Concurrency note: each Store method MUST be atomic in itself; a non-atomic rotate_refresh_token enables refresh-token replay under concurrent requests. The engine calls create_refresh_token immediately after rotate_refresh_token, and it cannot hold a transaction across the two: they are separate calls, so another request's revoke_family can land between them. What makes the pair safe is not an envelope around it but the rule that create_refresh_token refuses to persist into a revoked family, which turns that interleaving into a plain invalid_grant for the in-flight rotation. A crash between the two calls will invalidate the session; that is the intended failure direction.
revoke_family( $family_id )
Revoke every refresh token sharing $family_id, live or already tombstoned, and record the family itself as revoked so that a rotation in flight cannot create a successor into it afterwards (see create_refresh_token). Return the number newly revoked. Idempotent: revoking an already-revoked family returns 0 and is not an error.
An implementation may use a single flag for both "tombstoned by rotation" and "revoked by family": in that case an already-tombstoned token counts as already revoked, and is not counted again.

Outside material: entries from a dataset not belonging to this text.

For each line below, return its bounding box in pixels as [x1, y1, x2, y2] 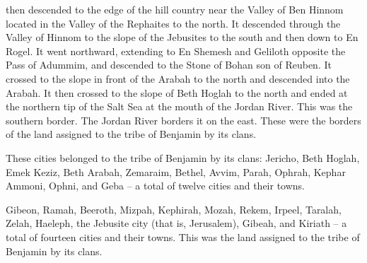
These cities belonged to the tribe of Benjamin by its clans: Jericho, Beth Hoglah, [6, 150, 360, 165]
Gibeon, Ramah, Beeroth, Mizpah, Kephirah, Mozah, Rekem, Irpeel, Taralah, [6, 201, 342, 216]
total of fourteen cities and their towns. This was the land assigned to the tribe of [6, 229, 360, 244]
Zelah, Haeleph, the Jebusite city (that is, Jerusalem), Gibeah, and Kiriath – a [6, 216, 347, 230]
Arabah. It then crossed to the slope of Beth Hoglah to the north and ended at [6, 85, 348, 100]
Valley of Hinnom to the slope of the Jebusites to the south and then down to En [6, 30, 359, 45]
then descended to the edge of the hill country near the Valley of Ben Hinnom [6, 2, 344, 16]
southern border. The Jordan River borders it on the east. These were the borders [6, 112, 361, 127]
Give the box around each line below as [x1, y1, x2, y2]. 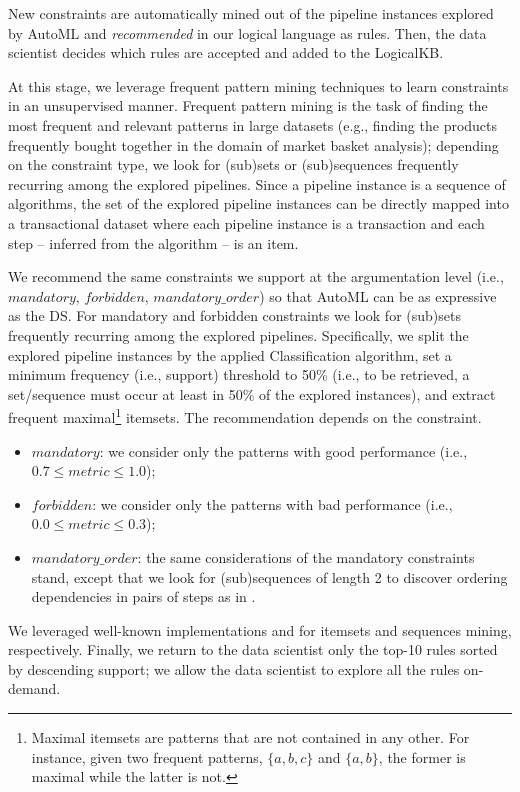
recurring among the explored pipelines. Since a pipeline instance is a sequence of [8, 173, 506, 194]
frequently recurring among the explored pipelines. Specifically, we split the [8, 324, 469, 345]
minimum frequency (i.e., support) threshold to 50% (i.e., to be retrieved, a [8, 364, 470, 385]
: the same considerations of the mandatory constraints [137, 546, 475, 567]
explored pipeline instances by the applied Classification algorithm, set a [8, 344, 452, 365]
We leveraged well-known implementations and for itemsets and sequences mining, [8, 619, 512, 640]
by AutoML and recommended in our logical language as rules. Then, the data [8, 22, 487, 43]
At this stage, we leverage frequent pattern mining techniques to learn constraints [8, 75, 509, 96]
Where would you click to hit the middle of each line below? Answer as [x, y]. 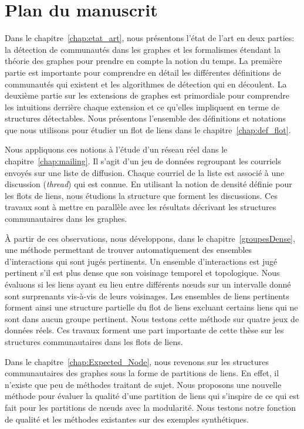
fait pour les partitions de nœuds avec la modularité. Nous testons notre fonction [151, 407]
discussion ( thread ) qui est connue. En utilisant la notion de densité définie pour [148, 184]
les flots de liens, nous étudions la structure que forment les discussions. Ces [141, 195]
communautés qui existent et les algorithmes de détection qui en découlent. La [146, 84]
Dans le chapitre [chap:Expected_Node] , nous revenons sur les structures [137, 361]
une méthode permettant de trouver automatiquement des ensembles [129, 250]
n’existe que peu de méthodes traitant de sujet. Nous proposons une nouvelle [143, 384]
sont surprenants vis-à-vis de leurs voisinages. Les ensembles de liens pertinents [147, 295]
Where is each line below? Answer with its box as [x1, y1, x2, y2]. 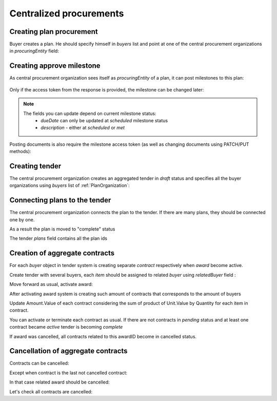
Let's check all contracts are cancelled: [9, 388, 92, 395]
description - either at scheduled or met [41, 125, 125, 131]
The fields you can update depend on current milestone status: [23, 110, 156, 117]
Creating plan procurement [9, 27, 98, 36]
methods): [9, 148, 31, 155]
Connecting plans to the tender [9, 196, 111, 205]
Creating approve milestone [9, 62, 101, 70]
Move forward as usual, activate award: [9, 281, 93, 288]
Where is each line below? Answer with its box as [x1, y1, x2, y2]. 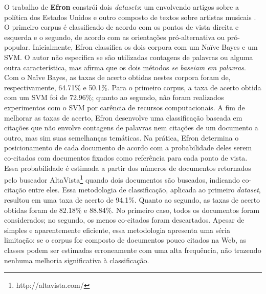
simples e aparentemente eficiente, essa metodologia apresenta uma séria [4, 224, 230, 235]
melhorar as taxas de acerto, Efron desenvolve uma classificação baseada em [4, 112, 242, 123]
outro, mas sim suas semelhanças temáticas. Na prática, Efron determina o [4, 132, 239, 143]
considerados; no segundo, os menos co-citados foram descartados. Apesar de [4, 214, 245, 225]
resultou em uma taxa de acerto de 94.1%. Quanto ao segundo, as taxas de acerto [4, 194, 260, 205]
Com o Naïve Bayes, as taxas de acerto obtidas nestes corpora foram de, [4, 72, 231, 83]
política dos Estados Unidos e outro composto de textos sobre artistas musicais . [4, 11, 256, 22]
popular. [4, 42, 31, 52]
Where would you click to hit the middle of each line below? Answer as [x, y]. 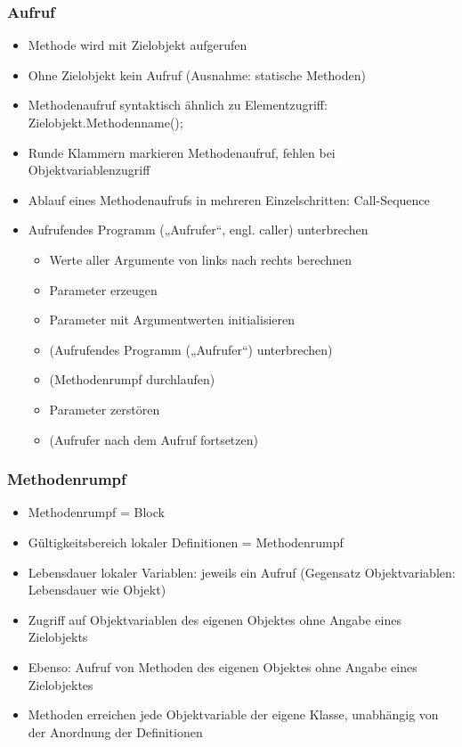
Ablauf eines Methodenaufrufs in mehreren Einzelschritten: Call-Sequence [229, 199]
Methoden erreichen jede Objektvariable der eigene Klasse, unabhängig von [233, 714]
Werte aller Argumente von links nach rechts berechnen [201, 259]
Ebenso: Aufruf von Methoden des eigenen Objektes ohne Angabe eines [223, 666]
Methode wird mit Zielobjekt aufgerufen [138, 45]
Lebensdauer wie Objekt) [97, 590]
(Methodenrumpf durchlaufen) [132, 379]
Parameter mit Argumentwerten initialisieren [172, 320]
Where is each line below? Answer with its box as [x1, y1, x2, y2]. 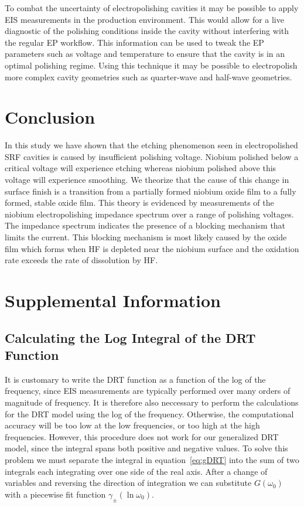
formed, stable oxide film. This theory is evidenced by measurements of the [5, 196, 274, 209]
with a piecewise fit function [5, 488, 106, 500]
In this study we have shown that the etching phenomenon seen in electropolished [5, 139, 298, 151]
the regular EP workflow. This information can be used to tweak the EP [5, 36, 264, 48]
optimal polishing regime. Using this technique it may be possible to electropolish [5, 59, 298, 71]
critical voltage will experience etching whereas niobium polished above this [5, 162, 276, 174]
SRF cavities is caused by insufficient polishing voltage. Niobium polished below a [5, 150, 299, 162]
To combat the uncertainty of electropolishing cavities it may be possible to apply [5, 2, 299, 13]
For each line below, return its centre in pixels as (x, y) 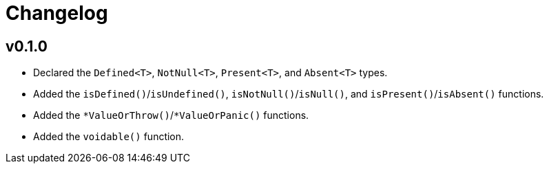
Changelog (57, 13)
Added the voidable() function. (109, 137)
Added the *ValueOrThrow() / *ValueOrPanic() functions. (171, 115)
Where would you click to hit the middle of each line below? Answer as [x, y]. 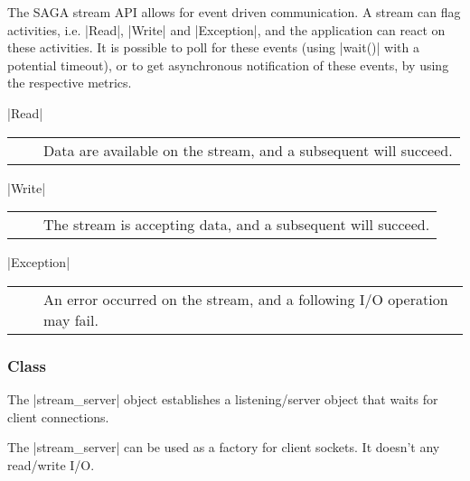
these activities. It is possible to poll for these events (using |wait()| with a [214, 47]
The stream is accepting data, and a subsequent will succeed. [237, 225]
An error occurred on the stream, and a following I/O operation [246, 299]
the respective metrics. [70, 83]
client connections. [58, 416]
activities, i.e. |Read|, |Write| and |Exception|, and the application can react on [226, 29]
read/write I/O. [51, 464]
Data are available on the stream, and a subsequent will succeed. [248, 150]
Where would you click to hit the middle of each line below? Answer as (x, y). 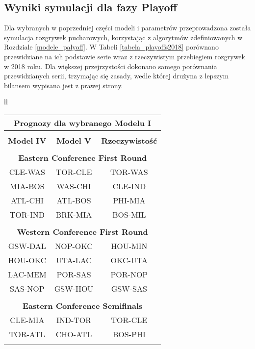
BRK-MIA (74, 214)
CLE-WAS (27, 172)
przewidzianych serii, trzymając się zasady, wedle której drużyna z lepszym (116, 76)
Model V (74, 140)
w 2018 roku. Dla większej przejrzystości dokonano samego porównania (111, 66)
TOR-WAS (129, 172)
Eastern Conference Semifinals (82, 305)
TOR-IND (27, 214)
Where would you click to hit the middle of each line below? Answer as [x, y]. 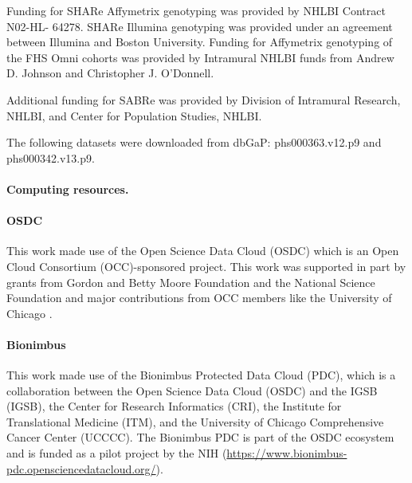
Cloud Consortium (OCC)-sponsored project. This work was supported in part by [206, 266]
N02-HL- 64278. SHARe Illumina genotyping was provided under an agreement [200, 26]
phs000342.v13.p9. [51, 157]
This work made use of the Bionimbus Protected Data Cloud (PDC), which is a [201, 375]
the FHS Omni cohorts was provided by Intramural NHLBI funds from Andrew [200, 57]
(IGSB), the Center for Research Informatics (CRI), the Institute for [174, 406]
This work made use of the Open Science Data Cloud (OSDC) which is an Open [203, 251]
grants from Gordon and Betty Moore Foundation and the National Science [191, 282]
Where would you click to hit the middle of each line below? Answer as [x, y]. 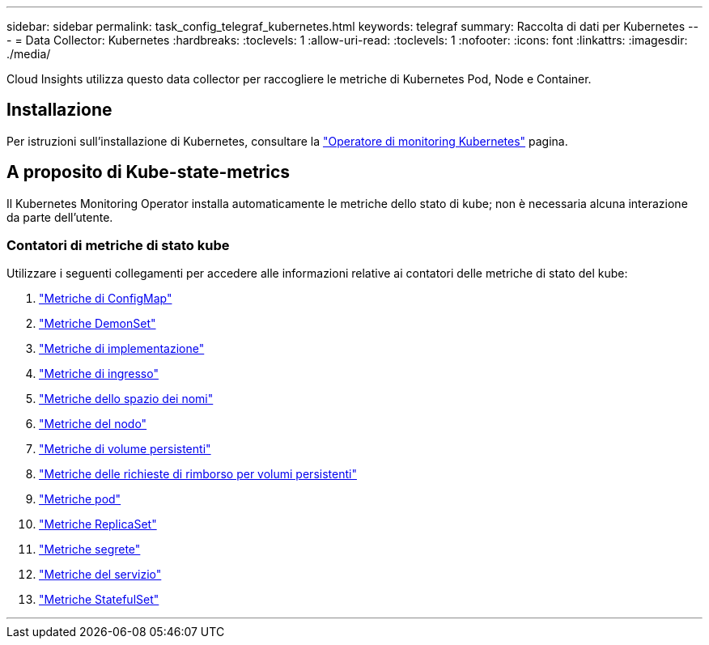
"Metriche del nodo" [93, 424]
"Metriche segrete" [90, 550]
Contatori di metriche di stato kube [118, 246]
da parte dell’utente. [60, 217]
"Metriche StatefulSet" [99, 600]
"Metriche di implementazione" [122, 349]
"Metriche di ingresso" [99, 374]
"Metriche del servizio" [100, 575]
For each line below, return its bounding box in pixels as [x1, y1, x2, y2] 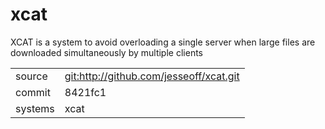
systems [15, 101, 55, 115]
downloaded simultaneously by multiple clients [10, 46, 203, 58]
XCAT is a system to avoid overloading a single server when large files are [10, 36, 316, 48]
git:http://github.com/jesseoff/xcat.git [64, 69, 240, 83]
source [15, 69, 48, 83]
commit [15, 85, 51, 99]
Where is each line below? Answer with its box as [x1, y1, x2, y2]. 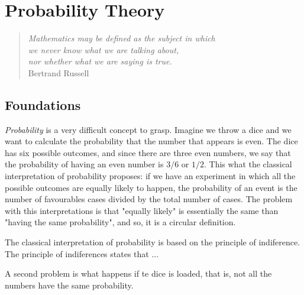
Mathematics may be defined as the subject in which [28, 32, 215, 44]
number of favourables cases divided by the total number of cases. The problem [5, 193, 293, 205]
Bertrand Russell [28, 66, 89, 79]
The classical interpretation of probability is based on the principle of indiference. [5, 236, 300, 248]
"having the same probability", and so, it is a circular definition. [5, 216, 236, 228]
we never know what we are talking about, [28, 43, 179, 56]
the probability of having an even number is [5, 158, 164, 170]
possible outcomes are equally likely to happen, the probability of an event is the [5, 181, 297, 193]
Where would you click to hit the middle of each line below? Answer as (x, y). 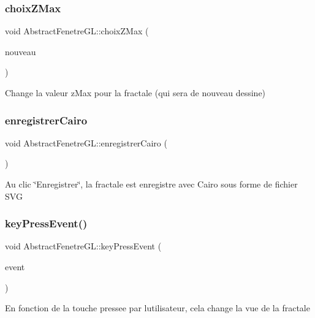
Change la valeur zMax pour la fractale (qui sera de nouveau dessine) (135, 93)
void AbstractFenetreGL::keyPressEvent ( (83, 246)
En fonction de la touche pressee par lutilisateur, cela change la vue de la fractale (157, 308)
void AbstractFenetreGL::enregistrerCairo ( (86, 142)
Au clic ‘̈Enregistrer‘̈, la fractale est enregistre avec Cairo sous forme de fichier (151, 184)
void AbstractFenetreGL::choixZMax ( (77, 31)
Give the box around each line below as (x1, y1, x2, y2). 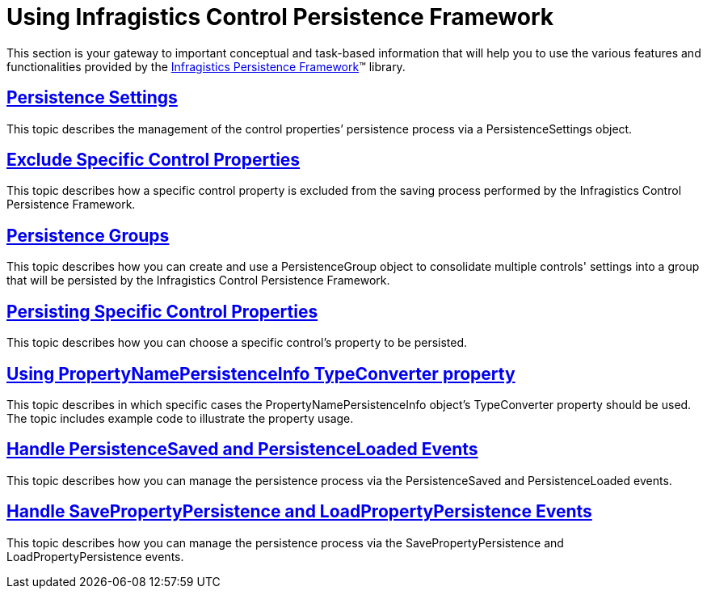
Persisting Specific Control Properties (6, 301, 318, 322)
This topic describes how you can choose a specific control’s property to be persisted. (6, 335, 468, 350)
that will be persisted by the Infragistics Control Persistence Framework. (6, 273, 390, 288)
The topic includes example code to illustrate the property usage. (6, 411, 354, 425)
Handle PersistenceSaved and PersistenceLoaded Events (6, 439, 478, 460)
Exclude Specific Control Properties (6, 150, 301, 171)
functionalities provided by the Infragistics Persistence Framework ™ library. (6, 59, 406, 74)
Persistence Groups (6, 225, 170, 246)
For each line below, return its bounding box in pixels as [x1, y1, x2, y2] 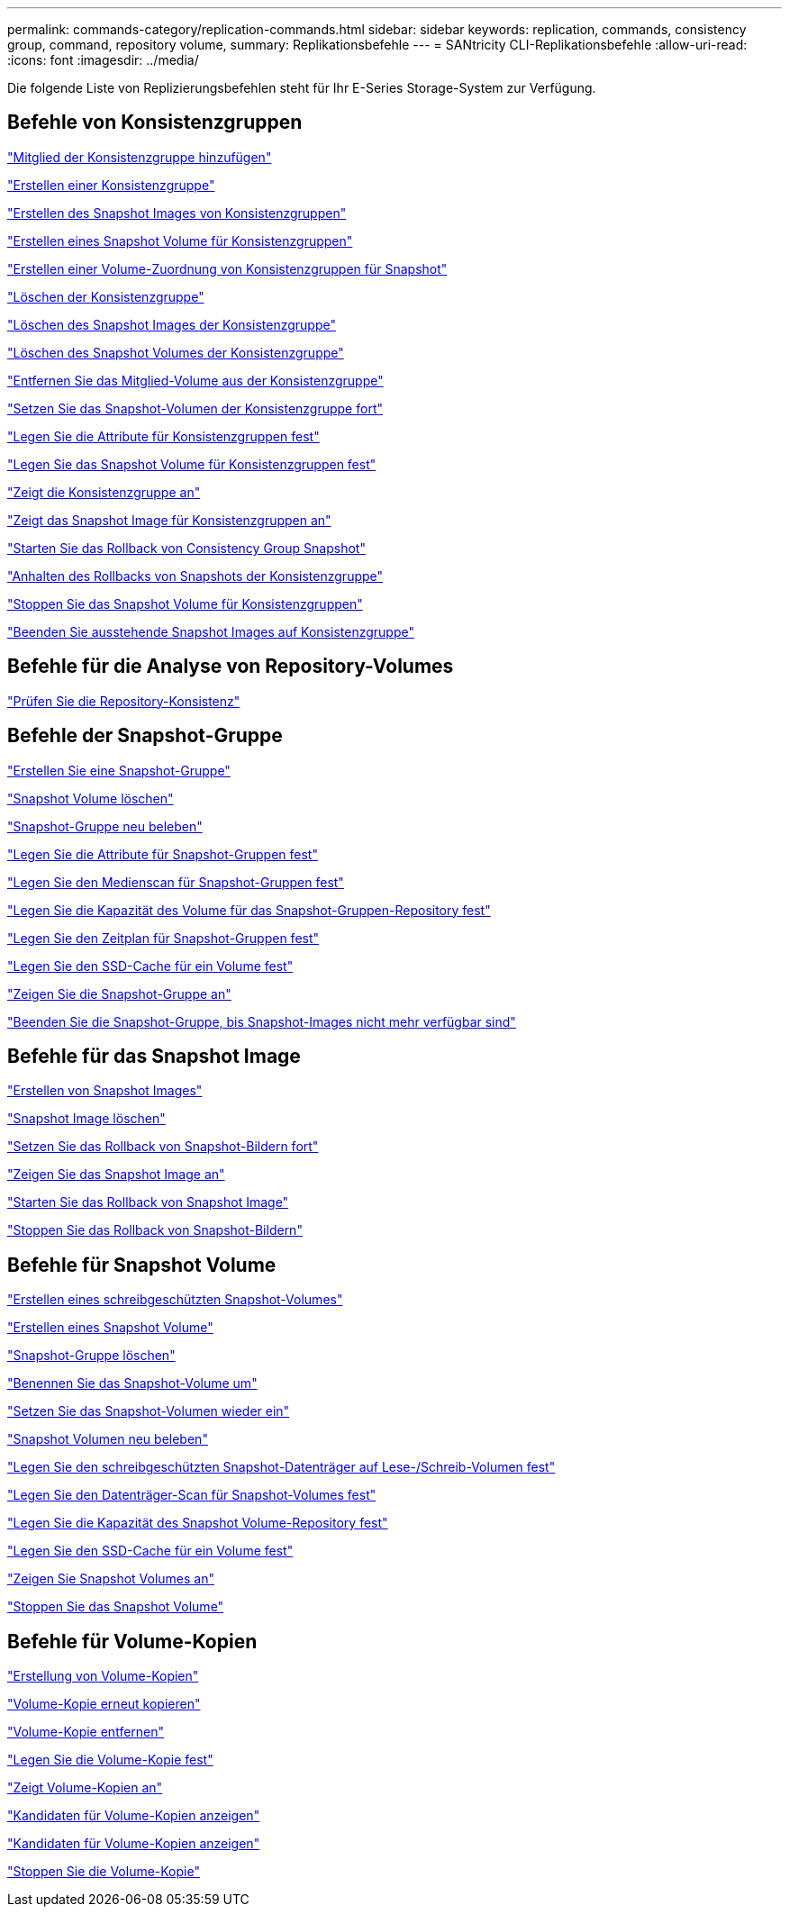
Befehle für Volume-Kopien [7, 1629, 258, 1653]
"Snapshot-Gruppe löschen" [7, 1347, 176, 1364]
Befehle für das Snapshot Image [7, 1044, 301, 1067]
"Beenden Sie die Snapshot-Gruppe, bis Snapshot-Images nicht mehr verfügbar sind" [7, 1013, 516, 1030]
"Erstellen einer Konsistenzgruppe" [7, 177, 215, 193]
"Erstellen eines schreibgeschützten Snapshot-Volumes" [7, 1292, 343, 1308]
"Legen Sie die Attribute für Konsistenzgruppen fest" [7, 428, 320, 444]
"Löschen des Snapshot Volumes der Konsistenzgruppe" [7, 344, 344, 360]
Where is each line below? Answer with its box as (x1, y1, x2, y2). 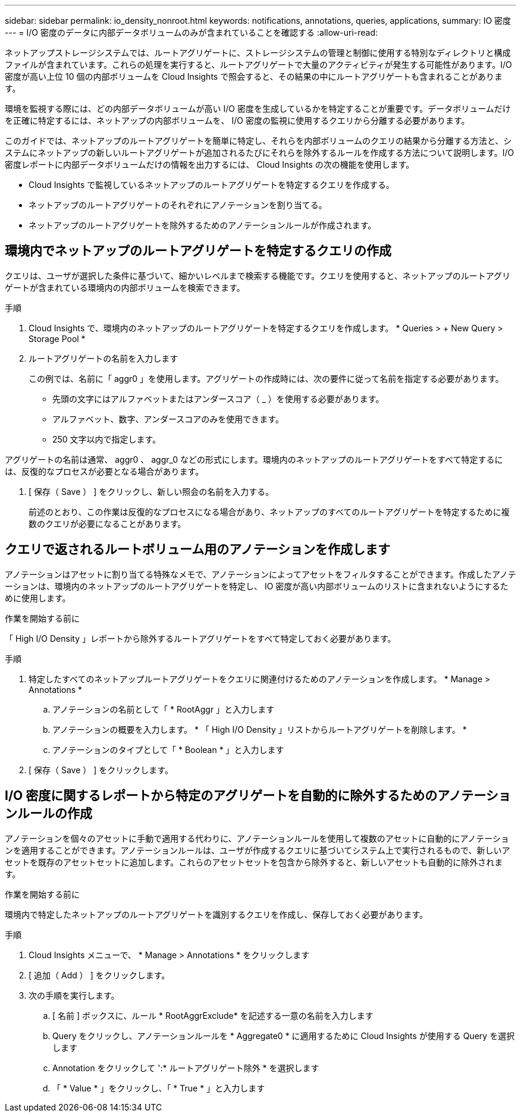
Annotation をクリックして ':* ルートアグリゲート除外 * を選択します (52, 1062, 319, 1073)
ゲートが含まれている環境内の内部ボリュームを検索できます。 (5, 282, 245, 293)
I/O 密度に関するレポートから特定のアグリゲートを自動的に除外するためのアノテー (5, 788, 486, 804)
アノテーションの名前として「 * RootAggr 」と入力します (52, 704, 275, 714)
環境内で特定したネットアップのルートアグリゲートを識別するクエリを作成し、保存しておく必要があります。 (5, 909, 428, 920)
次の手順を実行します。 (29, 990, 120, 1000)
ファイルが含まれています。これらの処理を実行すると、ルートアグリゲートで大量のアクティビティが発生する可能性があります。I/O (5, 59, 512, 70)
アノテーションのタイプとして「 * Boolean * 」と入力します (52, 744, 284, 755)

Retention: the revoked-family record MUST outlive every token that could still belong to the family, i.e. until the latest $expires_at among its members has passed. Pruning it earlier reopens the race it exists to close: a rotation in flight would find no marker and create its successor. The record is per family rather than per token, so it is bounded by authorizations, not by rotations. Pruning it once the family's tokens have expired is the host application's job, on the same rule as the rotated-token tombstones.
Called when rotate_refresh_token reports a replay. Revoking the family is the only defence the server has against a stolen refresh token, because it cannot tell the legitimate client from the attacker.
revoke_refresh_tokens_for_subject( $subject )
Revoke all refresh tokens for $subject (e.g. on deactivation or password change). Return the number revoked.